Search This Blog

Total Pageviews

Friday, September 23, 2016

NEW ENGLAND ASTERS ARE BLOOMING


NEW ENGLAND ASTER...

...TOOK OVER THE GARDEN AND I ROUGED THEM OUT..

...NOW I MISS THEM AND WANT SOME BACK
Friday, 8:00 AM.  59 degrees F at the ferry dock, 55 0n the back porch.  Wind NNE, calm with light gusts.  The sky is clear, the humidity 87%.  Barometer 30.24" and dropping, predicting a rainy weekend and beyond.  Big tree delivery and planting job today, got to go to work.
   The New England aster, Aster Novae-Angliae, in the Sunflower Family, is a tall, vigorous perennial with fairly large compound, purple flowers. A similar plant with pink flowers is the New Belgium aster. Most aster flowers have yellow centers. The New England aster is often seen in the garden, and is also called St. Michaelmas daisy, as it comes into bloom about that saint’s day, September 29, in England, and is often planted in churchyards for that reason.

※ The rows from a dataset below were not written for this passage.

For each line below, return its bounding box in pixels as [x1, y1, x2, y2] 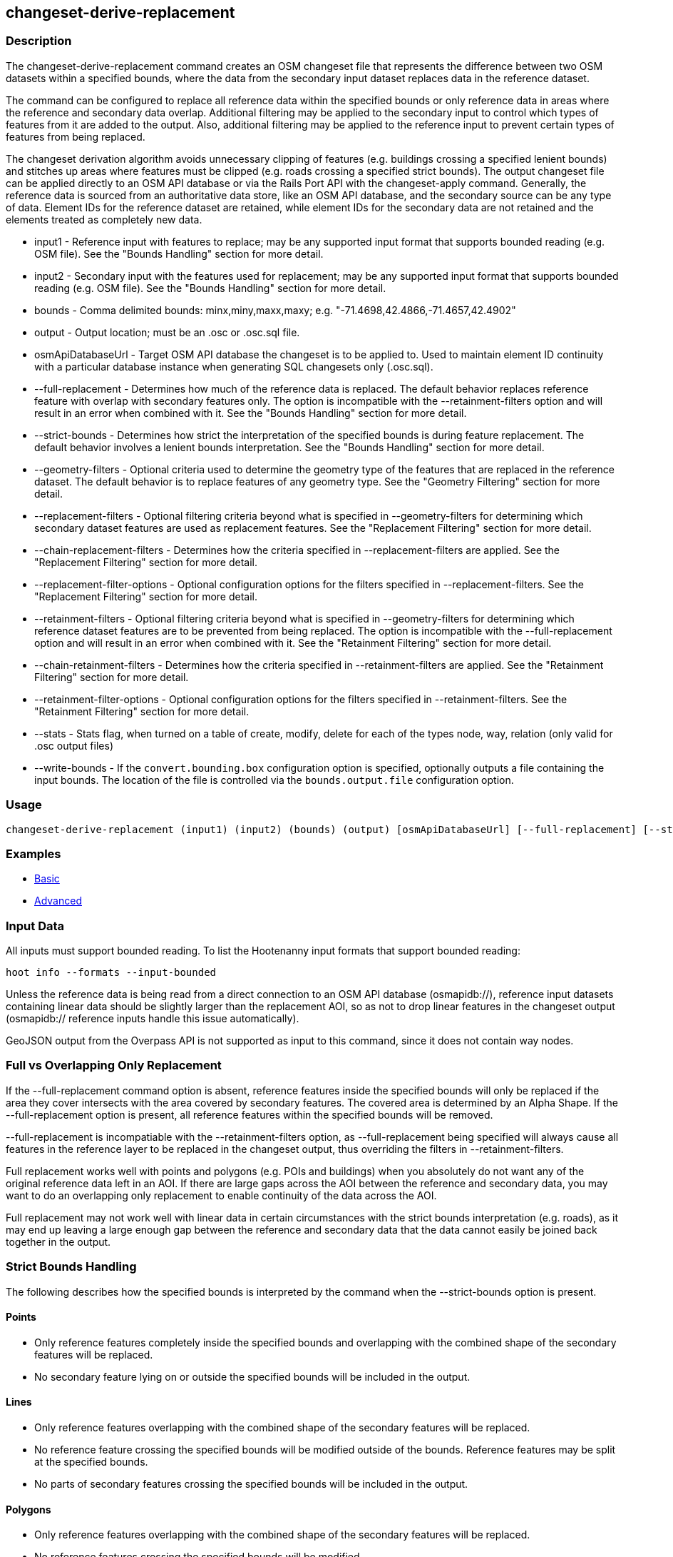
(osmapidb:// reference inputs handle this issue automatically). [6, 1012, 299, 1025]
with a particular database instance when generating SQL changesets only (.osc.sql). [34, 360, 433, 373]
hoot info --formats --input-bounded [6, 967, 217, 979]
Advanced [34, 895, 82, 907]
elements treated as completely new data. [6, 213, 202, 226]
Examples [6, 846, 61, 861]
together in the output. [6, 1235, 111, 1248]
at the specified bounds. [34, 1455, 148, 1468]
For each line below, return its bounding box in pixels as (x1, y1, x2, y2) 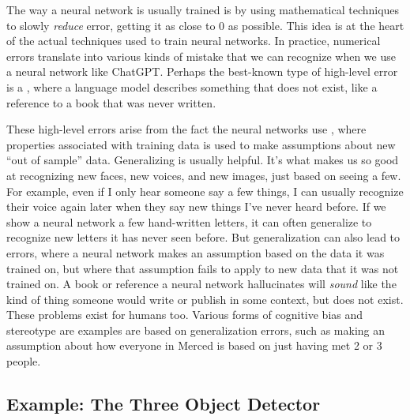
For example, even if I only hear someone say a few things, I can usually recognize (6, 182, 404, 199)
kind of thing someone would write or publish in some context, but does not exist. (6, 291, 404, 307)
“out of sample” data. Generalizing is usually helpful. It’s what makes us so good (6, 152, 399, 168)
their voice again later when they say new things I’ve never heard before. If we (6, 198, 386, 215)
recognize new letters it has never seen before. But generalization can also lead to (6, 229, 401, 246)
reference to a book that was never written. (6, 94, 216, 111)
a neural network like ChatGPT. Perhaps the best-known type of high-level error (6, 63, 398, 80)
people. (6, 353, 41, 369)
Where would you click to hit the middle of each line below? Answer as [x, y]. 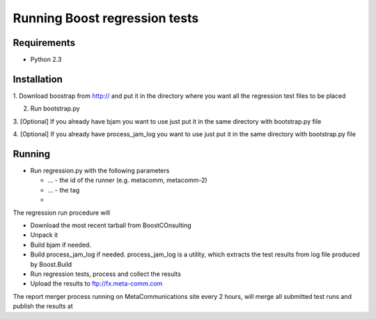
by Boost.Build [51, 264]
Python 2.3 [46, 60]
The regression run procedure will [62, 213]
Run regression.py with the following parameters [100, 171]
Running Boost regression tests [106, 18]
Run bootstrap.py [55, 108]
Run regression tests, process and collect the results [105, 274]
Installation [38, 79]
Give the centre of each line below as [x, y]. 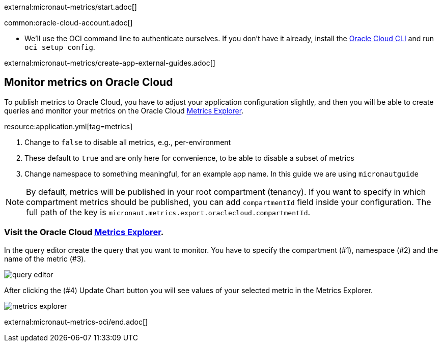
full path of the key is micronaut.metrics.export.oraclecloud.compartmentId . [168, 212]
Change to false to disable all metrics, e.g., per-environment [128, 142]
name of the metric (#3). [45, 258]
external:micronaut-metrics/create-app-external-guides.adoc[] [110, 63]
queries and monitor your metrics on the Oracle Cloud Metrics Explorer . [124, 110]
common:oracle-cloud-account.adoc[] [68, 23]
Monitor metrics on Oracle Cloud [89, 82]
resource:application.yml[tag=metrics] [68, 126]
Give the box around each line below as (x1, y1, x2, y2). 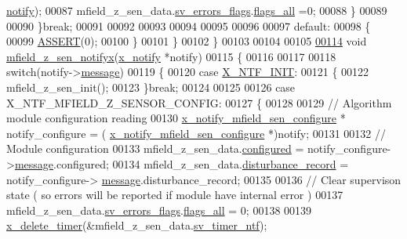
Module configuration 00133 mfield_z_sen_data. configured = (6, 140, 304, 157)
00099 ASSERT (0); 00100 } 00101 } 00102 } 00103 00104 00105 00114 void (6, 33, 367, 49)
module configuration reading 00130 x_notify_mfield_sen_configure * (6, 110, 346, 126)
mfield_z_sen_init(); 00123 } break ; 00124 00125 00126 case (6, 78, 296, 95)
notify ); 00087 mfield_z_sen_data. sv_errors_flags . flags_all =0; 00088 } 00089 (6, 2, 387, 18)
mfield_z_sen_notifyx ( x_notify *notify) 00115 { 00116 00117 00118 (6, 48, 336, 64)
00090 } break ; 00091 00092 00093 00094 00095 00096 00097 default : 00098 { (6, 17, 371, 34)
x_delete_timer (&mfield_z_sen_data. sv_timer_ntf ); (6, 217, 267, 234)
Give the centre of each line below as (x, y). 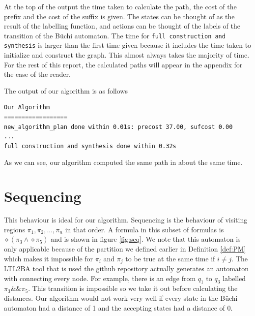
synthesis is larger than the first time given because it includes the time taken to (128, 45)
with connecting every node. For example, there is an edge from (100, 278)
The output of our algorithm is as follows (66, 90)
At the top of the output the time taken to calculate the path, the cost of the (120, 6)
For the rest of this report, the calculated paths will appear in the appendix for (123, 64)
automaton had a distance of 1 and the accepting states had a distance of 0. (118, 307)
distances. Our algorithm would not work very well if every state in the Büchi (121, 298)
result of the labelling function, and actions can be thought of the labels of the (122, 26)
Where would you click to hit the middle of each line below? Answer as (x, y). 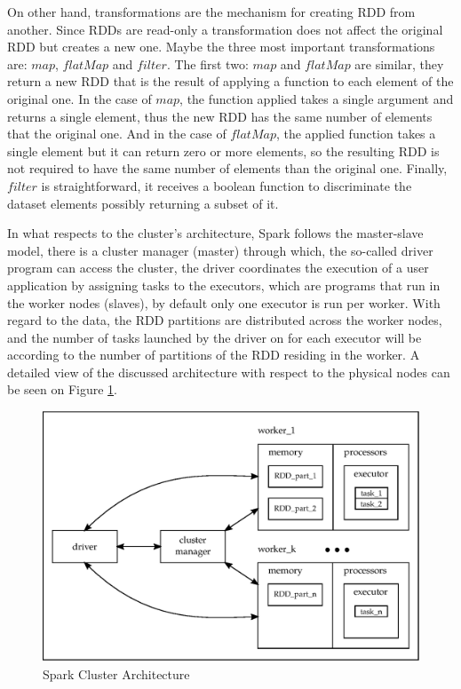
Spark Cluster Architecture (116, 674)
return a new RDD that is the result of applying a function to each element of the (230, 81)
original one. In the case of (79, 98)
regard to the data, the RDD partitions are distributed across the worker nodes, (225, 320)
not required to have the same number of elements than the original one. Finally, (227, 168)
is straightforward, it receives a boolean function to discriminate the (227, 185)
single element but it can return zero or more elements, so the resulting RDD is (223, 150)
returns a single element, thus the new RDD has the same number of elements (220, 116)
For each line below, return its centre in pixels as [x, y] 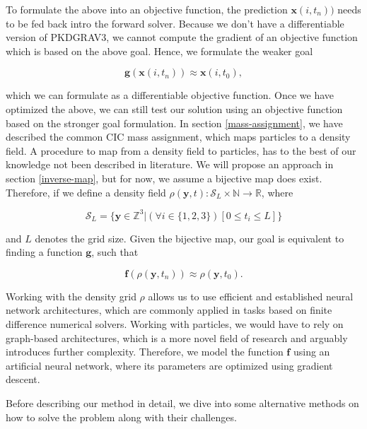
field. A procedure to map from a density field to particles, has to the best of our [181, 150]
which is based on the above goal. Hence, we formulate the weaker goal [159, 51]
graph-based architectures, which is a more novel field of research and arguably [177, 337]
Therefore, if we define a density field [86, 192]
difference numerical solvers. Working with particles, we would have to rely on [175, 324]
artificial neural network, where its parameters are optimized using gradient [169, 365]
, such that [115, 252]
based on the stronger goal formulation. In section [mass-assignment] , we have [174, 123]
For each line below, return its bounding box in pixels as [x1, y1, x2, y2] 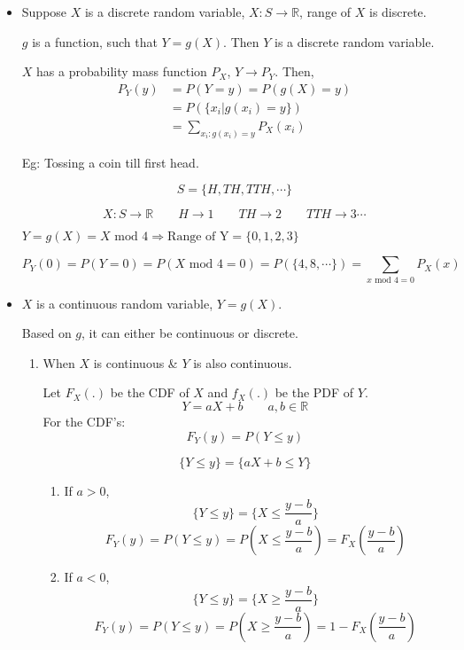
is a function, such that [32, 32, 158, 51]
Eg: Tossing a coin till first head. [21, 153, 199, 171]
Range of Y [167, 231, 229, 244]
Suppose [21, 3, 67, 20]
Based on [21, 324, 72, 342]
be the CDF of [110, 383, 189, 402]
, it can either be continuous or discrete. [81, 324, 298, 342]
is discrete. [368, 3, 427, 20]
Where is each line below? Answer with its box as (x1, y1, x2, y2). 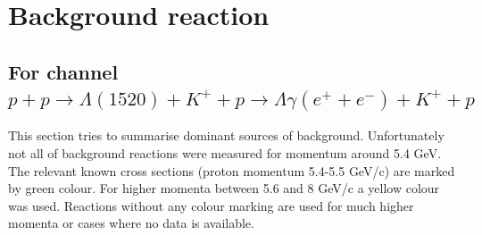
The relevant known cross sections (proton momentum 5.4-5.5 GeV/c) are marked (8, 161, 455, 180)
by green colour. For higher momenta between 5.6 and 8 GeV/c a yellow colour (8, 179, 440, 197)
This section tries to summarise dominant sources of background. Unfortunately (8, 126, 445, 145)
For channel (8, 57, 119, 85)
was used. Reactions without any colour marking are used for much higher (8, 196, 414, 214)
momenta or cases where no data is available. (8, 214, 254, 232)
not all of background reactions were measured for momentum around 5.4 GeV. (8, 143, 442, 162)
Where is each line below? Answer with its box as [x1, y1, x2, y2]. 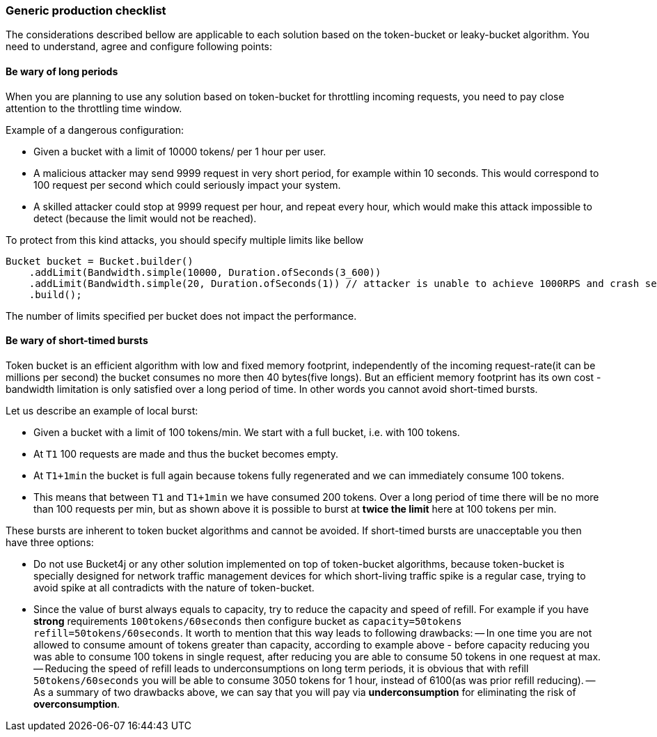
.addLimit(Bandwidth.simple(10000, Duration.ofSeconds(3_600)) [29, 266, 381, 278]
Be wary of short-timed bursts [6, 334, 148, 347]
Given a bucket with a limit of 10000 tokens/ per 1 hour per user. [33, 145, 326, 157]
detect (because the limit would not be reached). [33, 212, 257, 224]
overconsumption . [33, 697, 120, 710]
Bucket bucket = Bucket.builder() [6, 255, 193, 267]
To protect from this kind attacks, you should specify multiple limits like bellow [6, 233, 364, 246]
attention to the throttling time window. [6, 102, 182, 114]
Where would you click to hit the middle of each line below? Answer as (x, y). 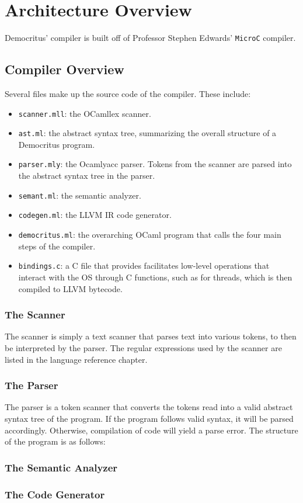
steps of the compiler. (57, 246)
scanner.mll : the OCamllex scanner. (85, 113)
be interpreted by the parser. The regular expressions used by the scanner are (143, 347)
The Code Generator (55, 494)
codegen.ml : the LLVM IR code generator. (95, 215)
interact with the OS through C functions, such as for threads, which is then (155, 277)
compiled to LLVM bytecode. (70, 288)
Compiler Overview (65, 69)
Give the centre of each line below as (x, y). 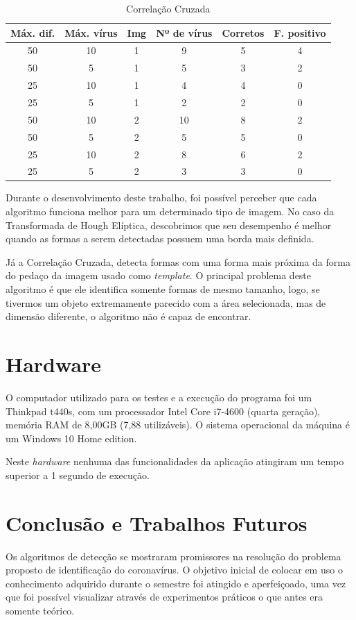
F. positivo (300, 32)
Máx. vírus (91, 32)
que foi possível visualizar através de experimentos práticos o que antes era (164, 597)
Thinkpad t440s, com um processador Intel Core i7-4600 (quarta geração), (163, 411)
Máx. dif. (33, 32)
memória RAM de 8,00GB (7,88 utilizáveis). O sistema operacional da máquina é (178, 425)
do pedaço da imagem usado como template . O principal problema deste (159, 275)
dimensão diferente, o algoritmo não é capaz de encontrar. (128, 316)
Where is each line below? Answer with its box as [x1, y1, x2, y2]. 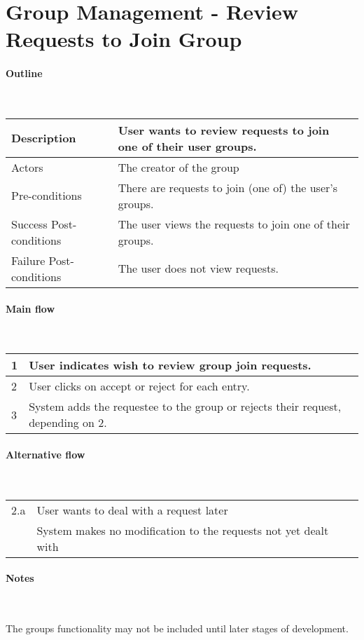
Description [11, 130, 76, 147]
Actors [11, 158, 43, 175]
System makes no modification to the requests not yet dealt [36, 522, 329, 538]
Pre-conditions [11, 187, 82, 204]
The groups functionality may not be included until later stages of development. [6, 621, 349, 636]
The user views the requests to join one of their [118, 215, 350, 232]
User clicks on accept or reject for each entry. [29, 378, 250, 395]
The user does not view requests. [118, 260, 279, 277]
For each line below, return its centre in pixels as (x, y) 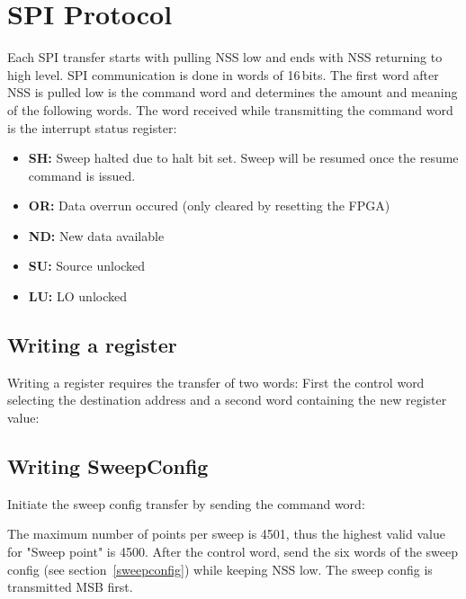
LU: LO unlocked (77, 296)
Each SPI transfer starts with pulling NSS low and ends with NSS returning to (225, 57)
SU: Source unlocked (87, 266)
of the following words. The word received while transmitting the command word (230, 109)
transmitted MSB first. (70, 587)
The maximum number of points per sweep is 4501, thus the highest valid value (226, 534)
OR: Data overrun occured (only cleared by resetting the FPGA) (209, 206)
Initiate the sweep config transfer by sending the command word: (186, 503)
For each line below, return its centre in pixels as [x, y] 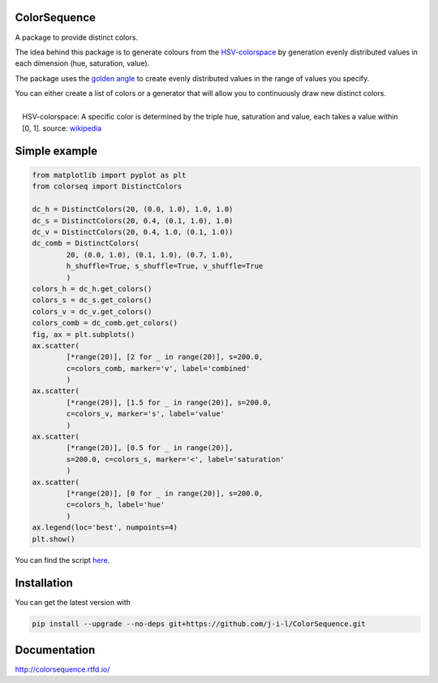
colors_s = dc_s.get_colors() [92, 300]
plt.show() [54, 539]
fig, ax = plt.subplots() [84, 334]
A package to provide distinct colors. [76, 37]
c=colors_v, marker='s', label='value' [145, 414]
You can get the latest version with [73, 603]
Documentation [55, 650]
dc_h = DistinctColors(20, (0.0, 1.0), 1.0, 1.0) [133, 210]
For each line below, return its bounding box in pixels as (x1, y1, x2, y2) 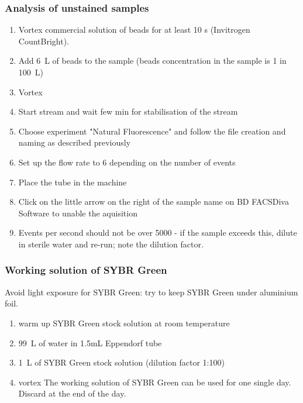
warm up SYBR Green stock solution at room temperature (18, 316, 230, 329)
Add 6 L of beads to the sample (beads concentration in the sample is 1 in (18, 54, 287, 67)
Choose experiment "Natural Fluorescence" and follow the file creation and (18, 125, 286, 137)
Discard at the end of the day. (18, 387, 126, 399)
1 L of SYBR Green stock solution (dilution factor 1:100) (18, 356, 225, 368)
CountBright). (18, 35, 69, 47)
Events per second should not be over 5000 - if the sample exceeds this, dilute (18, 226, 297, 239)
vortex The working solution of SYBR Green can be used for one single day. (18, 376, 291, 388)
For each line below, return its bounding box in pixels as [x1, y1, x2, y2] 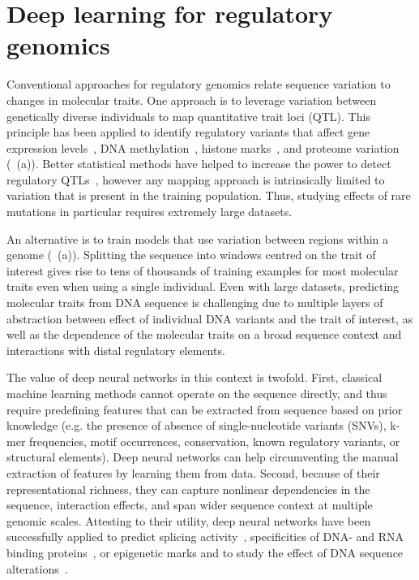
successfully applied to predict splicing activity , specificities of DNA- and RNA [6, 528, 404, 545]
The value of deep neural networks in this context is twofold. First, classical [6, 369, 383, 386]
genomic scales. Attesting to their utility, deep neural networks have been [6, 512, 371, 529]
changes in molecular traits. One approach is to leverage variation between [6, 91, 377, 108]
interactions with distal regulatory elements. [6, 341, 225, 358]
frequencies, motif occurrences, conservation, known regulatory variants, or [29, 432, 400, 449]
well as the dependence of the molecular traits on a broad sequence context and [6, 326, 402, 343]
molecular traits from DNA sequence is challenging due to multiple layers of [6, 294, 383, 311]

It is the last aster to come into bloom.
   I am not aware of any medicinal or economic uses of the asters, their beauty alone makes them valuable, and for most of us it is O.K. to recognize them all as asters, and enjoy them as that.  Like goldrnrods, they are a complicated lot, and I am satisfied with knowing onk=ly a handful of then well.
   I made a decision a year ago yo rogue them out of the garden, as they had taken over and dominated all summer before they finally bloomed in fall.  Now I wish I had not been so thorough, and had left a few.  I'll have to plant one or two again.